Dataset items:
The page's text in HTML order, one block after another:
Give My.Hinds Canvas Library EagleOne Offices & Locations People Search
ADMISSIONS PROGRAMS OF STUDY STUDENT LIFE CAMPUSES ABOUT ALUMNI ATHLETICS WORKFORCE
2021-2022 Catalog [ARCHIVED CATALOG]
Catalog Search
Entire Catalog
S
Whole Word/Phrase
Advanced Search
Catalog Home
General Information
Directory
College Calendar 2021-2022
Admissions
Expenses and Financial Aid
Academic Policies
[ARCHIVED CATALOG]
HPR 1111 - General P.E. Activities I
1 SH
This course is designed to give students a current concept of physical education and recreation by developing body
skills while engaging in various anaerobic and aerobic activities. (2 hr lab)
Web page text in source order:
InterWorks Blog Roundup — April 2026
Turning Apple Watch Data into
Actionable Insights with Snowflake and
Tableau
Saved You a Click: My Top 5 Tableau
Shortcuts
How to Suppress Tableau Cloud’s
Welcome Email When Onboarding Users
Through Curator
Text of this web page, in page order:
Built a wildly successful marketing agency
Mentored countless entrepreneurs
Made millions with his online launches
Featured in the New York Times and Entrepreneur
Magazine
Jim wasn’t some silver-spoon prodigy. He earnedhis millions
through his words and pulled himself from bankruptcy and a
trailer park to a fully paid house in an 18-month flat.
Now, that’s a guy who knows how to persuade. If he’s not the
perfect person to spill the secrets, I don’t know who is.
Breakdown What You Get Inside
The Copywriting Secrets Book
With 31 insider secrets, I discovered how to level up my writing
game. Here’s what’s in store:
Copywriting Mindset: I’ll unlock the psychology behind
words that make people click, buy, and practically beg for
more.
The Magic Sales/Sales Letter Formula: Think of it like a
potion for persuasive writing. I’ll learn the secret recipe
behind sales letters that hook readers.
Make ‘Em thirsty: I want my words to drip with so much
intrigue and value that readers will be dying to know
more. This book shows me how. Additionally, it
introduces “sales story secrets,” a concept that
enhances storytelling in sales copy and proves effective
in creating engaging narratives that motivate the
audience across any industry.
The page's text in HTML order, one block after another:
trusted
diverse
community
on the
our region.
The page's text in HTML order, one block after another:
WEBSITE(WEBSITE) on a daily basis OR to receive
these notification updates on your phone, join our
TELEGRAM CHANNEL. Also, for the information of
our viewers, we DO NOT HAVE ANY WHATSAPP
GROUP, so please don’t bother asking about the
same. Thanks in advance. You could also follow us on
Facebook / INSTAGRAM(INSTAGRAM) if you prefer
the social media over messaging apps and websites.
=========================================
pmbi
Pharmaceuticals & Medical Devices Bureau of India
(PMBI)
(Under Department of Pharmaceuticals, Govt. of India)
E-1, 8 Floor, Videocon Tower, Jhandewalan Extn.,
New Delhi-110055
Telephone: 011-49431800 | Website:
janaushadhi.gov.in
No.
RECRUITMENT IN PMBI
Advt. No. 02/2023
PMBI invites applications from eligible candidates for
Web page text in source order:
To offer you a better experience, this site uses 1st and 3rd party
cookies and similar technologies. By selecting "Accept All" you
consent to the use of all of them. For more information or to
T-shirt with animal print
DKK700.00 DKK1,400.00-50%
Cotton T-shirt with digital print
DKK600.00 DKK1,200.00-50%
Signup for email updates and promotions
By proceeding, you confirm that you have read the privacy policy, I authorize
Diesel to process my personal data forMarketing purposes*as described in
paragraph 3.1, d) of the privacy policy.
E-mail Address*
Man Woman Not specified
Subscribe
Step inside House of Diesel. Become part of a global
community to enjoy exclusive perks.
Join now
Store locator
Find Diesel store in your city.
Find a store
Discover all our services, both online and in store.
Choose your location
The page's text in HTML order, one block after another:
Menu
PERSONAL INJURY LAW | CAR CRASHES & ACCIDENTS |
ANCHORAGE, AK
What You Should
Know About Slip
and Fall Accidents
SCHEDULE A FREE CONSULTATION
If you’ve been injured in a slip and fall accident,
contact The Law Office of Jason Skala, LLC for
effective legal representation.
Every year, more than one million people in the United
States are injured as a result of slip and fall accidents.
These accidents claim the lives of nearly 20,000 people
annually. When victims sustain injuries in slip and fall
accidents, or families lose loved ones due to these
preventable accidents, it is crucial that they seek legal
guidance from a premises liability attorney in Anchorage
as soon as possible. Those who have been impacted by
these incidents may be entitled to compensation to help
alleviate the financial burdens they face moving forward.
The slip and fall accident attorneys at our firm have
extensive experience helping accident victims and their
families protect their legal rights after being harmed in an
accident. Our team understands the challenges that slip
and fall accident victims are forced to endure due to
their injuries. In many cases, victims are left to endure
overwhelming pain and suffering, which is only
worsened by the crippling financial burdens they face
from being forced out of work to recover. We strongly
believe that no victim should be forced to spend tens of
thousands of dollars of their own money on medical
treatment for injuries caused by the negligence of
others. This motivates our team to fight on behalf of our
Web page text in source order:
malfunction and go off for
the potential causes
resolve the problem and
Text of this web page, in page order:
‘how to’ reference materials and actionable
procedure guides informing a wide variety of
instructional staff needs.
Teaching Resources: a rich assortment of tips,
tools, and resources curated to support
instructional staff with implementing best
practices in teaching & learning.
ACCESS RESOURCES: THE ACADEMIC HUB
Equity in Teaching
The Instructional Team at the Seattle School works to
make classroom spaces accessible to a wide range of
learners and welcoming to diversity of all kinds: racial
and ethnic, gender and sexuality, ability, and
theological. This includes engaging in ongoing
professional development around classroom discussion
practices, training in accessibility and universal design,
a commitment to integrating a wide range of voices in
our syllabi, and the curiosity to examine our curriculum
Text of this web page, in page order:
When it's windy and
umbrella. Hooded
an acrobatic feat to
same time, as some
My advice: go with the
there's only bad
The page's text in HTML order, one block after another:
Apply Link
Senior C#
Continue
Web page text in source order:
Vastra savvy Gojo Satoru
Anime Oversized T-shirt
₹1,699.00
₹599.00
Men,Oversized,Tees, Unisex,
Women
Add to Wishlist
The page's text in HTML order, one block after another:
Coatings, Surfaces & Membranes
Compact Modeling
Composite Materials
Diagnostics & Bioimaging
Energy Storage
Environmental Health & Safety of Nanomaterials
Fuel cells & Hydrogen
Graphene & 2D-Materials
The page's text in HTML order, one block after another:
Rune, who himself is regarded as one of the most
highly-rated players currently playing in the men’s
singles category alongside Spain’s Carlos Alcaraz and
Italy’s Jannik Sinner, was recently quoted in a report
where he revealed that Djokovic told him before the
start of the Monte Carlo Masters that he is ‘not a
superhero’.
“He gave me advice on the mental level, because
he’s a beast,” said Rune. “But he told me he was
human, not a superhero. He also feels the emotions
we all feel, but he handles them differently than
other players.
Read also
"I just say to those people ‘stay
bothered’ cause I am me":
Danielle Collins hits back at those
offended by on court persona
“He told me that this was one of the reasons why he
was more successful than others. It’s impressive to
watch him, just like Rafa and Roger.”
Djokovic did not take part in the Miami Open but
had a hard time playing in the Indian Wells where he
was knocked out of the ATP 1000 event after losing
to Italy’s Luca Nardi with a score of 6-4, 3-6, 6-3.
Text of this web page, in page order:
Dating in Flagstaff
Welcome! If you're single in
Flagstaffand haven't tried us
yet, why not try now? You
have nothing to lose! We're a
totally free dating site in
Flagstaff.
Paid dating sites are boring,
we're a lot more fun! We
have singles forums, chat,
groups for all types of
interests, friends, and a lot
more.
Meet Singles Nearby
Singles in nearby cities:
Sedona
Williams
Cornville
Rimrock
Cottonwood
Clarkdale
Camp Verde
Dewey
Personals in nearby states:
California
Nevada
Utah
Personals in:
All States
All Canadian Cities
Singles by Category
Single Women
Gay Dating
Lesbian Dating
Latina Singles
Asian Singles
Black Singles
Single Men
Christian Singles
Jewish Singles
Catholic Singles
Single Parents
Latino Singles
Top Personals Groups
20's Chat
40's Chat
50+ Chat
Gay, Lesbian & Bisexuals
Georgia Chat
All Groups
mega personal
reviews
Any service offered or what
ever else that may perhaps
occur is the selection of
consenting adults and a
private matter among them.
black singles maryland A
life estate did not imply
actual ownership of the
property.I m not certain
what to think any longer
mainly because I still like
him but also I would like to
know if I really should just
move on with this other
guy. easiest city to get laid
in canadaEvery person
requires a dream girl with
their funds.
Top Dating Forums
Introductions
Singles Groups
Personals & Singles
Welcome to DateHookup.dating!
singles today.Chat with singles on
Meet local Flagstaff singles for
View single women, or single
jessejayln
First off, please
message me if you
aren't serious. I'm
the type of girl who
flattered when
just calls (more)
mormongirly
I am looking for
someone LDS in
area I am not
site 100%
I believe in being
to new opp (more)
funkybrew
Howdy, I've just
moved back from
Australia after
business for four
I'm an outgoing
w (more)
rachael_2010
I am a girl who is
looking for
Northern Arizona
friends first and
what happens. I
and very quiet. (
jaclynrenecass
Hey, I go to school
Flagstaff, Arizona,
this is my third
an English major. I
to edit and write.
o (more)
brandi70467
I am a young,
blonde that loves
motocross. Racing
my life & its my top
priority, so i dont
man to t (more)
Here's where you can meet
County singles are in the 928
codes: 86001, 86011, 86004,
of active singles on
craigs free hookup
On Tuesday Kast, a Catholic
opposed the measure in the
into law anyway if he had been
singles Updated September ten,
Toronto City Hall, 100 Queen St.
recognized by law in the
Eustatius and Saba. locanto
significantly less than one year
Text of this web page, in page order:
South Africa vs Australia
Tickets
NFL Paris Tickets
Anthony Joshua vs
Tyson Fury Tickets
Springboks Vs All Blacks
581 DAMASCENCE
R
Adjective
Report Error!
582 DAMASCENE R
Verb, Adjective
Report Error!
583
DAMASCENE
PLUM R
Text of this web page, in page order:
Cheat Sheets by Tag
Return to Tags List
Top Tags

Problem statement - From the records above, transcribe exactly the run of lines that opens with the line holding "totally free dating site in" and closes with the line holding "move on with this other", both included.

Output below -
totally free dating site in
Flagstaff.
Paid dating sites are boring,
we're a lot more fun! We
have singles forums, chat,
groups for all types of
interests, friends, and a lot
more.
Meet Singles Nearby
Singles in nearby cities:
Sedona
Williams
Cornville
Rimrock
Cottonwood
Clarkdale
Camp Verde
Dewey
Personals in nearby states:
California
Nevada
Utah
Personals in:
All States
All Canadian Cities
Singles by Category
Single Women
Gay Dating
Lesbian Dating
Latina Singles
Asian Singles
Black Singles
Single Men
Christian Singles
Jewish Singles
Catholic Singles
Single Parents
Latino Singles
Top Personals Groups
20's Chat
40's Chat
50+ Chat
Gay, Lesbian & Bisexuals
Georgia Chat
All Groups
mega personal
reviews
Any service offered or what
ever else that may perhaps
occur is the selection of
consenting adults and a
private matter among them.
black singles maryland A
life estate did not imply
actual ownership of the
property.I m not certain
what to think any longer
mainly because I still like
him but also I would like to
know if I really should just
move on with this other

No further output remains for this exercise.